Aim of the exercise: Go line by line through the entries below and copy those containing the string "individuals".

Data excerpts:
____
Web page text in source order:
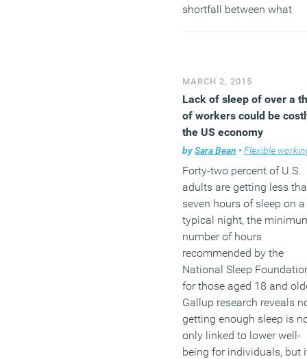
shortfall between what
the fact that over half of
workers have considered
they might work past
pension age and one in
people (13 percent) are
worried that they will
be able to afford to leave
paid employment.
(MORE…)
MARCH 2, 2015
Lack of sleep of over a
of workers could be
the US economy
bySara Bean • Flexible
Forty-two percent of U.S.
adults are getting less
seven hours of sleep on a
typical night, the
number of hours
recommended by the
National Sleep
for those aged 18 and
Gallup research reveals
getting enough sleep is
only linked to lower well-
being for individuals, but
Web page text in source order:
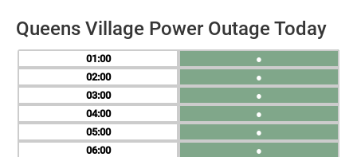
Queens Village Power Outage Today
01
02
03
04
05
06
●
●
●
●
●
●
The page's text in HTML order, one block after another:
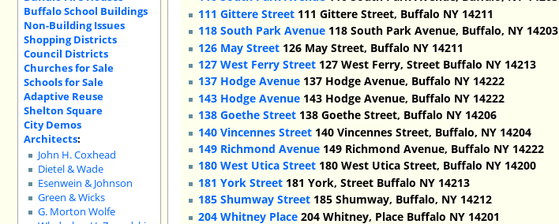
Buffalo School Buildings
Non-Building Issues
Shopping Districts
Council Districts
Churches for Sale
Schools for Sale
Adaptive Reuse
Shelton Square
City Demos
Architects:
John H. Coxhead
Dietel & Wade
Esenwein & Johnson
Green & Wicks
G. Morton Wolfe
111 Gittere Street 111 Gittere Street, Buffalo NY 14211
118 South Park Avenue 118 South Park Avenue, Buffalo, NY 14203
126 May Street 126 May Street, Buffalo NY 14211
127 West Ferry Street 127 West Ferry, Street Buffalo NY 14213
137 Hodge Avenue 137 Hodge Avenue, Buffalo NY 14222
143 Hodge Avenue 143 Hodge Avenue, Buffalo NY 14222
138 Goethe Street 138 Goethe Street, Buffalo NY 14206
140 Vincennes Street 140 Vincennes Street, Buffalo, NY 14204 ‎
149 Richmond Avenue 149 Richmond Avenue, Buffalo NY 14222
180 West Utica Street 180 West Utica Street, Buffalo NY 14200
181 York Street 181 York, Street Buffalo NY 14213
185 Shumway Street 185 Shumway, Buffalo, NY 14212
204 Whitney Place 204 Whitney, Place Buffalo NY 14201
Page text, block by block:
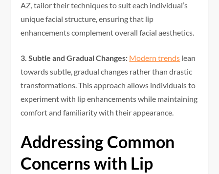
AZ, tailor their techniques to suit each individual’s
unique facial structure, ensuring that lip
enhancements complement overall facial aesthetics.
3. Subtle and Gradual Changes: Modern trends lean
towards subtle, gradual changes rather than drastic
transformations. This approach allows individuals to
experiment with lip enhancements while maintaining
comfort and familiarity with their appearance.
Addressing Common
Concerns with Lip
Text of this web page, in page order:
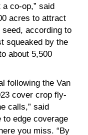
co-op,” said
acres to attract
according to
squeaked by the
about 5,500
following the Van
cover crop fly-
calls,” said
to edge coverage
you miss. “By
____
Solution:
being for individuals, but
transformations. This approach allows individuals to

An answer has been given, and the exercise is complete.